In all experiments reported to date the measured values of the ac quantized Hall resistances RH varied with the frequency of the applied current, and differed significantly from the dc values of RH, making it difficult to use the ac quantum Hall effect as an absolute impedance standard. We analyze the effects due to the large capacitances-to-shields existing in the sample probes on measurements of RH to see if this is the source of the problem. Equivalent electrical circuits are utilized; they contain capacitances and leakage resistances to the sample probe shields, longitudinal resistances within the quantized Hall effect devices, and multiple connections to the devices. The algebraic solutions for the RH values in these circuits reveal large out-of-phase contributions to the quantized Hall voltages VH that would make it difficult to do accurate measurements with high precision ac bridges. These large out-of-phase contributions could introduce the linear frequency dependences observed in previous RH measurements. We predict, however, that quadruple-series connections to the quantum Hall devices yield only small out-of-phase contributions to VH which may allow accurate measurements of the quantity RH - Rx , where Rx is the longitudinal resistance along the device.

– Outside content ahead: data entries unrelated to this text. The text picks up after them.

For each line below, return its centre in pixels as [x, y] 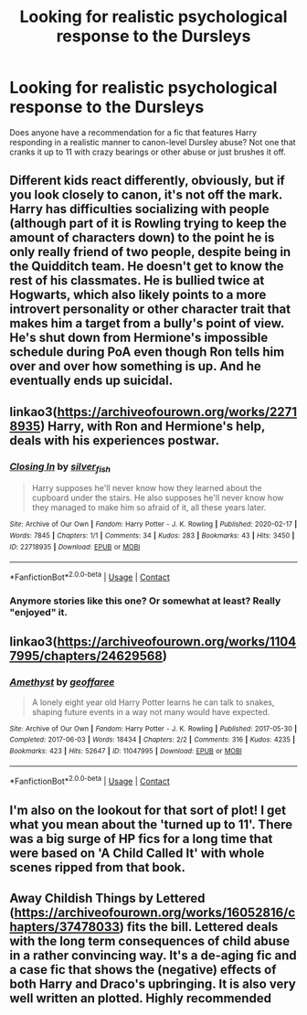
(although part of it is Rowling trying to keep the [148, 224]
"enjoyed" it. [39, 612]
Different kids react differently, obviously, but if [147, 181]
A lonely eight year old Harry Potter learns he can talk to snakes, [153, 702]
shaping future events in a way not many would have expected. [151, 711]
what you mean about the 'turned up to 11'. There [151, 824]
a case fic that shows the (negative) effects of [143, 970]
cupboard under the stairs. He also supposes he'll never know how [158, 498]

Special Report on Electrical Standards: New Internationally Adopted Reference Standards of Voltage and Resistance.

This report provides the background for and summarizes the main results of the 18th meeting of the Consultative Committee on Electricity (CCE) of the International Committee of Weights and Measures (CIPM) held in September 1988. Also included are the most important implications of these results. The principal recommendations originating from the meeting, which were subsequently adopted by the CIPM, establish new international reference standards of voltage and resistance based on the Josephson effect and the quantum Hall effect, respectively. The new standards, which are to come into effect starting January 1, 1990, will result in improved uniformity of electrical measurements worldwide and their consistency with the International System of Units or SI. To implement the CIPM recommendations in the U.S. requires that, on January 1, 1990, the value of the U.S. representation of the volt be increased by about 9.26 parts per million (ppm) and the value of the U.S. representation of the ohm be increased by about 1.69 ppm. The resulting increases in the U.S. representations of the ampere and watt will be about 7.57 ppm and 16.84 ppm, respectively. The CCE also recommended a particular method, affirmed by the CIPM, of reporting calibration results obtained with the new reference standards that is to be used by all national standards laboratories.

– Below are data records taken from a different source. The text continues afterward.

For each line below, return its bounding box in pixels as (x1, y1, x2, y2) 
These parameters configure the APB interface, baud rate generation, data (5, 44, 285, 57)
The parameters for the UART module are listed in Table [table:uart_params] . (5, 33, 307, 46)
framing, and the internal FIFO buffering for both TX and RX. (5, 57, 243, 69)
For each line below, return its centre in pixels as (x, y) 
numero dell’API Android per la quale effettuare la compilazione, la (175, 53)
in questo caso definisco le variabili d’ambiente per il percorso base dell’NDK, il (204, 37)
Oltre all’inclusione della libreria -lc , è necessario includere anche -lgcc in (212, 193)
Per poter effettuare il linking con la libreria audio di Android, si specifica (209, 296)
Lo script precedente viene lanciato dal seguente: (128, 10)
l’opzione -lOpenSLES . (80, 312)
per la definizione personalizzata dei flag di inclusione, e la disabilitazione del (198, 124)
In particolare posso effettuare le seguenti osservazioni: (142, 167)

New Results From Previously Reported NBS Fundamental Constant Determinations.

A new treatment of previously reported results of three electric-unit-dependent fundamental constant experiments carried out at NBS over the last decade or so yields accurate, indirect values in SI units for a number of important quantities. These include the fine-structure constant α, the Avogadro constant N A, the Josephson frequency-voltage ratio 2e/h, and the quantized Hall resistance R H≡h/e 2.